======== Records provided ========

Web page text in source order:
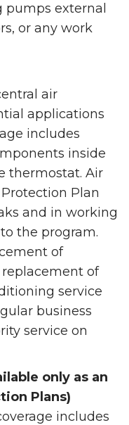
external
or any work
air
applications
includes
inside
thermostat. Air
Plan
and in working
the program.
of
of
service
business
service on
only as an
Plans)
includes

========
======== Records provided ========

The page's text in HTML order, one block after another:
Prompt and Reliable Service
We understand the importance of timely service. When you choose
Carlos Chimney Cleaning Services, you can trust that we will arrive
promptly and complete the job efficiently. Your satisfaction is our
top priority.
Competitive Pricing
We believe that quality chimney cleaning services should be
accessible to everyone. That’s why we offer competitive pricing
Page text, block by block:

========

— Task to carry out —
Within the listing above, the range opens at the line with "The page's text" and closes at the line with "Page text, block". Reproduce exactly the lines of that range, including both ends.

— Answer box —
The page's text in HTML order, one block after another:
Prompt and Reliable Service
We understand the importance of timely service. When you choose
Carlos Chimney Cleaning Services, you can trust that we will arrive
promptly and complete the job efficiently. Your satisfaction is our
top priority.
Competitive Pricing
We believe that quality chimney cleaning services should be
accessible to everyone. That’s why we offer competitive pricing
Page text, block by block:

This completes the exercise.